Source data:

BEGIN

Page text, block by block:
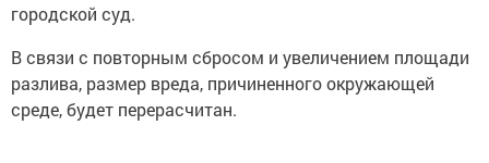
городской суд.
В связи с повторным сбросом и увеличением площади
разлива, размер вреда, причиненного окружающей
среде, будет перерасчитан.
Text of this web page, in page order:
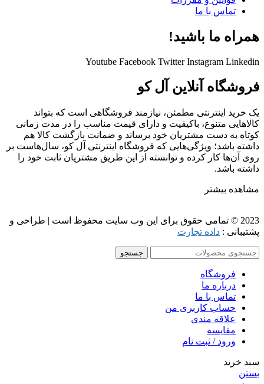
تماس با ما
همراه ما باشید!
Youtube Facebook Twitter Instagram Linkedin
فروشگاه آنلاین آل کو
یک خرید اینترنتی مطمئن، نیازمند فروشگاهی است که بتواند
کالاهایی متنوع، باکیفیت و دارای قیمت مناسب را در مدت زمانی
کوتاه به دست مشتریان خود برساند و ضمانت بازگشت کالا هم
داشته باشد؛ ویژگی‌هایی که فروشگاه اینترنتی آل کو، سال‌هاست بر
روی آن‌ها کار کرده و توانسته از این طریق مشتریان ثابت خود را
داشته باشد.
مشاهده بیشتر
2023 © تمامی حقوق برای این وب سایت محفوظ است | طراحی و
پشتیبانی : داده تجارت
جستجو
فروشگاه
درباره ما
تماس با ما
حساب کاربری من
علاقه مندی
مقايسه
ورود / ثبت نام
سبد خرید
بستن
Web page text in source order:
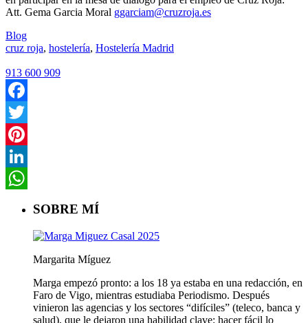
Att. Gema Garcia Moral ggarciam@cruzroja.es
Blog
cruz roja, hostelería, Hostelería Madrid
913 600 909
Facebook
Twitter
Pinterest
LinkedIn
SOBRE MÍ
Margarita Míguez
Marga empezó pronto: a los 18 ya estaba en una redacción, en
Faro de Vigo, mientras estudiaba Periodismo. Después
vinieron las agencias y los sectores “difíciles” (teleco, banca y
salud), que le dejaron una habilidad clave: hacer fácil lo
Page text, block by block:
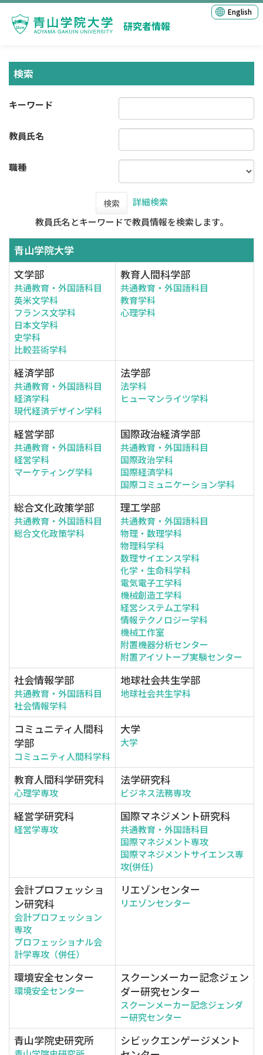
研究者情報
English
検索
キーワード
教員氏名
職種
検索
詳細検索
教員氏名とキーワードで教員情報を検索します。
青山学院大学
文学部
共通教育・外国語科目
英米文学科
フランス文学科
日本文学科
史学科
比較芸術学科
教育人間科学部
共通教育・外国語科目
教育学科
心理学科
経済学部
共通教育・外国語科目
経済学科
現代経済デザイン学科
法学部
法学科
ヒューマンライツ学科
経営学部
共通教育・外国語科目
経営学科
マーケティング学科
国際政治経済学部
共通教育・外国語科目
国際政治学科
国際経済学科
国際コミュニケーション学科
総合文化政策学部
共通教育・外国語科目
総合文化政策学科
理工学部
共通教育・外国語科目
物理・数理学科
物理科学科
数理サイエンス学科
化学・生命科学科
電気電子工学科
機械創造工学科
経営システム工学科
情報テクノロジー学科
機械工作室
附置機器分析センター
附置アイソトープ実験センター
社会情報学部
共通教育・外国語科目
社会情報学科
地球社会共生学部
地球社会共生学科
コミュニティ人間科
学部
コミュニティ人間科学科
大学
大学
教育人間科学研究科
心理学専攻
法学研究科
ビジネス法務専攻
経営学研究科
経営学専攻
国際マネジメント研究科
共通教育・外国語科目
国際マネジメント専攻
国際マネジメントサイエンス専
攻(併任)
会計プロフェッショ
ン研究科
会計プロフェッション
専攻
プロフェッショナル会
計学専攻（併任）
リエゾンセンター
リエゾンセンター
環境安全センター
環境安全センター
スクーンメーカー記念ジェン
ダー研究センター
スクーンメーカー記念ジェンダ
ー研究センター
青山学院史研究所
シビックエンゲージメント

END
BEGIN

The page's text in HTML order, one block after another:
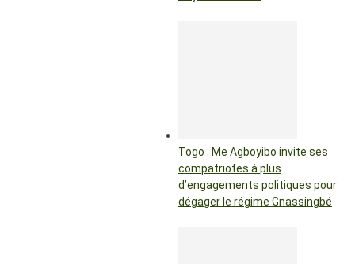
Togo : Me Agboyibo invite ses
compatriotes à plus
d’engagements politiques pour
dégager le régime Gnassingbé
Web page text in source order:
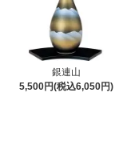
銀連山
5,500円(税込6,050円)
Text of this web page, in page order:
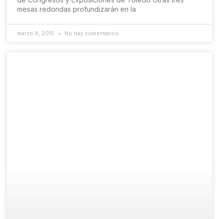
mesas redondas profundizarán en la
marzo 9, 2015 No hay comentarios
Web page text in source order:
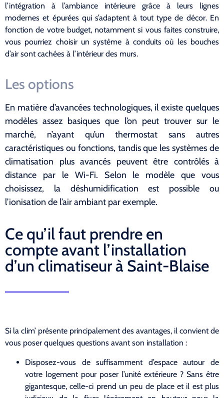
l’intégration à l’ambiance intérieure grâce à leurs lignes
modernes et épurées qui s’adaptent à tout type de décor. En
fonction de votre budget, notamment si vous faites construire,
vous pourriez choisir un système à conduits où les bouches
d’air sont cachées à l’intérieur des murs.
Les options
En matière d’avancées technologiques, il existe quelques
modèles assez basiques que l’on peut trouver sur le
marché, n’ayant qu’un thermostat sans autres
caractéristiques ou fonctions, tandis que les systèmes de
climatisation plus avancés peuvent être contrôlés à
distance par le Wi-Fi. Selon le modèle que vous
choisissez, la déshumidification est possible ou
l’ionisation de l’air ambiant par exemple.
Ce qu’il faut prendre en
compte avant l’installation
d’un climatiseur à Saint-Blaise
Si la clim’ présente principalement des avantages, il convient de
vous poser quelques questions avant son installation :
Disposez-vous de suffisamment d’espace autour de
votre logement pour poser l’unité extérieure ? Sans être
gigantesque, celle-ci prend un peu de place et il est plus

END

WHAT IS EXPECTED: Of the lines above, extract only those from the line with "marché, n’ayant qu’un thermostat sans autres" to the line with "Disposez-vous de suffisamment", both included, exactly as written.

OUTPUT FOR THIS EXERCISE:
marché, n’ayant qu’un thermostat sans autres
caractéristiques ou fonctions, tandis que les systèmes de
climatisation plus avancés peuvent être contrôlés à
distance par le Wi-Fi. Selon le modèle que vous
choisissez, la déshumidification est possible ou
l’ionisation de l’air ambiant par exemple.
Ce qu’il faut prendre en
compte avant l’installation
d’un climatiseur à Saint-Blaise
Si la clim’ présente principalement des avantages, il convient de
vous poser quelques questions avant son installation :
Disposez-vous de suffisamment d’espace autour de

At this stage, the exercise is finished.